The Lie Lie algebra

TL;DR

This paper advances the understanding of Kontsevich's Lie algebra by computing the rank 3 abelianization, revealing connections to modular forms and implications for the homology of SL(3,Z).

Contribution

It provides a partial computation of the rank 3 abelianization of Kontsevich's Lie algebra, linking it to modular forms and conjectures in twisted homology.

Findings

Identified many irreducible SP-representations in the rank 3 abelianization.

Connected the abelianization to spaces of modular forms.

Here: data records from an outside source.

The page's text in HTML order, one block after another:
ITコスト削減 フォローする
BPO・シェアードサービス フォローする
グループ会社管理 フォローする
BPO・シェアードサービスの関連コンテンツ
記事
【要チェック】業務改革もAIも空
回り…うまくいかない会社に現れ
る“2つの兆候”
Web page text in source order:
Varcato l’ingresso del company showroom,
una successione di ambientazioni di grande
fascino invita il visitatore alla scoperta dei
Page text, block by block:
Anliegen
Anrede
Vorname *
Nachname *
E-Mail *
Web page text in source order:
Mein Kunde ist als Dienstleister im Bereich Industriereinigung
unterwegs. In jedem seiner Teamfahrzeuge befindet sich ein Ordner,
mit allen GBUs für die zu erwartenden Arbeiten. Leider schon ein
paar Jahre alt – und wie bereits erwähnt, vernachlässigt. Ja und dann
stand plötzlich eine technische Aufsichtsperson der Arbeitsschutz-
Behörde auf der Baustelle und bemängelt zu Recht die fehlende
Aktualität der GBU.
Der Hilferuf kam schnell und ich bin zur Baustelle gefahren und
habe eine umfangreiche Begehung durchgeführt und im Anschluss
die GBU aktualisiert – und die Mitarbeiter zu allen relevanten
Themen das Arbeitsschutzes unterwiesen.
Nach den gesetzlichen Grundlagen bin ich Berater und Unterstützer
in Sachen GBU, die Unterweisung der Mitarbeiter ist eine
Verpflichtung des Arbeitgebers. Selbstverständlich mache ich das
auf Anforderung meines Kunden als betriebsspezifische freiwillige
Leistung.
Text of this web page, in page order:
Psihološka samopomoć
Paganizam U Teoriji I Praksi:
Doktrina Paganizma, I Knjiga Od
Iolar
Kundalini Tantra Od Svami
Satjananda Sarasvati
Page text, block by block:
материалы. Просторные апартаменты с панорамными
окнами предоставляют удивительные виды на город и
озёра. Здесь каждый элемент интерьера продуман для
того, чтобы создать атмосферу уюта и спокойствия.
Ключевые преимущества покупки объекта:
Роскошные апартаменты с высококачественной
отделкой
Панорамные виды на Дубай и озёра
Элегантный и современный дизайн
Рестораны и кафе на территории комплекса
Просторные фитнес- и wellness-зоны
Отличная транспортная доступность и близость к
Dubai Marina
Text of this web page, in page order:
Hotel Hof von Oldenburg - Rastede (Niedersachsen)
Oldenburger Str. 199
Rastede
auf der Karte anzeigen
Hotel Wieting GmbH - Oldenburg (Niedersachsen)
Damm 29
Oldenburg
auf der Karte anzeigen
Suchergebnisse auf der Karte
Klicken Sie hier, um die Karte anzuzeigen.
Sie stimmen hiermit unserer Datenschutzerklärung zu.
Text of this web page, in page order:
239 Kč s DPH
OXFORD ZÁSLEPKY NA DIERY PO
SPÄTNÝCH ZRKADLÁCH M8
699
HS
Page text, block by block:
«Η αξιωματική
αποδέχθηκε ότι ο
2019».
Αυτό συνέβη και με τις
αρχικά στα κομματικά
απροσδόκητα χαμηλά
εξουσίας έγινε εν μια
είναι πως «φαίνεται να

Implications for the twisted homology of SL(3,Z) in even degrees.

Abstract

We study the abelianization of Kontsevich's Lie algebra associated with the Lie operad and some related problems. Calculating the abelianization is a long-standing unsolved problem, which is important in at least two different contexts: constructing cohomology classes in $H^k(\mathrm{Out}(F_r);\mathbb Q)$ and related groups as well as studying the higher order Johnson homomorphism of surfaces with boundary. The abelianization carries a grading by "rank," with previous work of Morita and Conant-Kassabov-Vogtmann computing it up to rank $2$. This paper presents a partial computation of the rank $3$ part of the abelianization, finding lots of irreducible $\mathrm{SP}$-representations with multiplicities given by spaces of modular forms. Existing conjectures in the literature on the twisted homology of $\mathrm{SL}_3(\mathbb Z)$ imply that this gives a full account of the rank $3$ part of the abelianization in even degrees.